- _Work request_: Scan the entries below, and for each line that includes the word "node", make a copy.

- _Stored items_:
Segment Open
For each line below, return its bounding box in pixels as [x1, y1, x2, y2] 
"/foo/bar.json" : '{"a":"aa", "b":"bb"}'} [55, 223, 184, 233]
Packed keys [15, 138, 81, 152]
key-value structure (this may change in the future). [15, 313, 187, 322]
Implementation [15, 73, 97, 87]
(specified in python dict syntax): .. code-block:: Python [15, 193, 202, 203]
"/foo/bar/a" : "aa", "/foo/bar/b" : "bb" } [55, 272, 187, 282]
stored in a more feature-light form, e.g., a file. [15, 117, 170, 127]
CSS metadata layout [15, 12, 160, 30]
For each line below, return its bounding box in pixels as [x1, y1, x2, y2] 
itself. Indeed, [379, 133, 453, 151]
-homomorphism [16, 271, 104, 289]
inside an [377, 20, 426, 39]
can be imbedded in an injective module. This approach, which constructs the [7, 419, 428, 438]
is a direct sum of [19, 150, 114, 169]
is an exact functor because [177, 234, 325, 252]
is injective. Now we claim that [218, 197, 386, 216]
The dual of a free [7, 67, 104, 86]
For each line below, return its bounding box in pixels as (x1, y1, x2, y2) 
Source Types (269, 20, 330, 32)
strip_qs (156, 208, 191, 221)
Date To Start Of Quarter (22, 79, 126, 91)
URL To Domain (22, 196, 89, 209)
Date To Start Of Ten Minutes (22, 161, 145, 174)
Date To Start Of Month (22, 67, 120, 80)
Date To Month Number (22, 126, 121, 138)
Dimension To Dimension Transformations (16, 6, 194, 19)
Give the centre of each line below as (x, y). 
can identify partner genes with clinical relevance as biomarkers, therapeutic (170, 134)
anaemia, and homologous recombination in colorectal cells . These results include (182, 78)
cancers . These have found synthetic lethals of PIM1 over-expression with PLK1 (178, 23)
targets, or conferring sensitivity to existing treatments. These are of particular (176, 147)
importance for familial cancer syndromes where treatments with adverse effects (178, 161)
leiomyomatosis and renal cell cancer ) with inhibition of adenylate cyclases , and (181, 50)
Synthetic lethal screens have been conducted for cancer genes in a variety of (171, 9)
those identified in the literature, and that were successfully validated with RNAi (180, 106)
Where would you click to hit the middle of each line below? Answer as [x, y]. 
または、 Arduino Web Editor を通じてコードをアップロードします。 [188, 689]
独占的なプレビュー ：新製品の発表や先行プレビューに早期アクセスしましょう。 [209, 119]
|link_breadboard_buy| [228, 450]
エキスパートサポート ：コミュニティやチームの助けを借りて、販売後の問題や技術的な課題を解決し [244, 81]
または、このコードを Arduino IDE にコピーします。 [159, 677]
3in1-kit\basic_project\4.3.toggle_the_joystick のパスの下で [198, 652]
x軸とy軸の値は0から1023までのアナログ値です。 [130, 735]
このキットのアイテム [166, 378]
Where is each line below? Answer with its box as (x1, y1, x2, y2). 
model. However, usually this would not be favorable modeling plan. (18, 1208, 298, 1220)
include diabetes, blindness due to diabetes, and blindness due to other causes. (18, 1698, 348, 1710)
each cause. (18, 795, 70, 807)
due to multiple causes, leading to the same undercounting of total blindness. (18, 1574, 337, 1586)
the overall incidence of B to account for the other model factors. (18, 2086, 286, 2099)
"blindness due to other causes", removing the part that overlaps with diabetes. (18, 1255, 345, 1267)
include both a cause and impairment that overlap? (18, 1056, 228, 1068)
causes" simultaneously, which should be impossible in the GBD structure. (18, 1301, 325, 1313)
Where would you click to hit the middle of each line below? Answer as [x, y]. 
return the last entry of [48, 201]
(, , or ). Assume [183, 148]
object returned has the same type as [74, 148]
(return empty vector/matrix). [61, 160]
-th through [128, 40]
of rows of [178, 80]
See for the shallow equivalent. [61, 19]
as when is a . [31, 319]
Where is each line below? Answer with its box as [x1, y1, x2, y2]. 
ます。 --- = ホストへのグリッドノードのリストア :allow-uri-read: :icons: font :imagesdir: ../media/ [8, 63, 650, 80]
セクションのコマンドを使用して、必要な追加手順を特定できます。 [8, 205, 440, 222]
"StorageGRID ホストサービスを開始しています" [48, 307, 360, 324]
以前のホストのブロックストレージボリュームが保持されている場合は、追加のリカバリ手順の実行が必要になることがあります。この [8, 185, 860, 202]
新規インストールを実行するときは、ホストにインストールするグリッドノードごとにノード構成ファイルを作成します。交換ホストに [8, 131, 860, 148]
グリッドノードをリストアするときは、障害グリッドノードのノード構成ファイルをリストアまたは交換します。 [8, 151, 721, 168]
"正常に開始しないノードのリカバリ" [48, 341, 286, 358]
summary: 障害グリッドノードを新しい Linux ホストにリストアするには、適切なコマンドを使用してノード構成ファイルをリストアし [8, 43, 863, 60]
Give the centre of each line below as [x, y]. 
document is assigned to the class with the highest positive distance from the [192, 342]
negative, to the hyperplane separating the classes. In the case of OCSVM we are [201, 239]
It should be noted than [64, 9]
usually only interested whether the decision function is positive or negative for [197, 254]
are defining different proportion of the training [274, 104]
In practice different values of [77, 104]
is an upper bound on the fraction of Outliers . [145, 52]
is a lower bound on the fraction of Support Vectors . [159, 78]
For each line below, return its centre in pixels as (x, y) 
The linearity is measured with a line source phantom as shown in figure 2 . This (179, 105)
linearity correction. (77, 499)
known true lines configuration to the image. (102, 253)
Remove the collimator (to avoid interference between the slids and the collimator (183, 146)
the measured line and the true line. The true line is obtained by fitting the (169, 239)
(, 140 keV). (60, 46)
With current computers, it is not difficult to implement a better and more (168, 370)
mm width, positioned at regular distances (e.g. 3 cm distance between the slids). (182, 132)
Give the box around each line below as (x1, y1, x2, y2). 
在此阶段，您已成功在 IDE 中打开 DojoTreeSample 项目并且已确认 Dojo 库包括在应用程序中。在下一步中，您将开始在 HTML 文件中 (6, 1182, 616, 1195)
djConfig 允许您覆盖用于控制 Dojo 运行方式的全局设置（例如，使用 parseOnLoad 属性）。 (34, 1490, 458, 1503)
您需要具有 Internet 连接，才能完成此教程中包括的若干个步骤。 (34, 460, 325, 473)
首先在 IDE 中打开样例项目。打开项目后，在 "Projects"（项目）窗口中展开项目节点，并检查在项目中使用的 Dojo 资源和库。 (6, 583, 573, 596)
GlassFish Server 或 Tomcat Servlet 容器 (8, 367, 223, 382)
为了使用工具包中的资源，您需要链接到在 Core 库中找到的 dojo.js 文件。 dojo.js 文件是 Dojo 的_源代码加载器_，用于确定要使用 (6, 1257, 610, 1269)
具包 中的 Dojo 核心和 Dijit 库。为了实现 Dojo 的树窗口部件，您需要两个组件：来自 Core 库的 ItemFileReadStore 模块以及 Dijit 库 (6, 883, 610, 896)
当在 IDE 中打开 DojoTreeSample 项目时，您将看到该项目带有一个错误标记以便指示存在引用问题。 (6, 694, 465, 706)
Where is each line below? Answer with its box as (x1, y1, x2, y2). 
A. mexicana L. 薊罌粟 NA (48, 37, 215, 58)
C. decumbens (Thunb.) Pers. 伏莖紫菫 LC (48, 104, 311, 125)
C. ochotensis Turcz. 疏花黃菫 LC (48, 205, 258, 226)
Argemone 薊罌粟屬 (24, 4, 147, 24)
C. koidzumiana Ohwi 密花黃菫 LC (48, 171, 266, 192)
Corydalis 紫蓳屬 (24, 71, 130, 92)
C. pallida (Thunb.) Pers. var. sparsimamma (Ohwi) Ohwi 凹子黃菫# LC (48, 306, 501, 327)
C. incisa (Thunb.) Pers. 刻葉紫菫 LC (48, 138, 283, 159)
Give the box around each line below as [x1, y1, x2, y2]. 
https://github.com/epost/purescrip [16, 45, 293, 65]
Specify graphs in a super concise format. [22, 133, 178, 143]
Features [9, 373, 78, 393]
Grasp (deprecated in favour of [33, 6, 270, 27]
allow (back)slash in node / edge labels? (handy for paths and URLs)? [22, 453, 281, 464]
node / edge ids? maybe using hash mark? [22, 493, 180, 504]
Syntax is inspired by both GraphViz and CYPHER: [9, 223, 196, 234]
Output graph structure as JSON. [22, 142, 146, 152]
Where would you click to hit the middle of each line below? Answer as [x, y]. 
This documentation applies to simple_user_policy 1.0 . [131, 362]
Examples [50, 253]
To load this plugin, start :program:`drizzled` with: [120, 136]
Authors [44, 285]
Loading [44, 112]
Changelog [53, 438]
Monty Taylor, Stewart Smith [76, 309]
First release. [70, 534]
Segment Closed
- _Response for this exercise_:
allow (back)slash in node / edge labels? (handy for paths and URLs)? [22, 453, 281, 464]
node / edge ids? maybe using hash mark? [22, 493, 180, 504]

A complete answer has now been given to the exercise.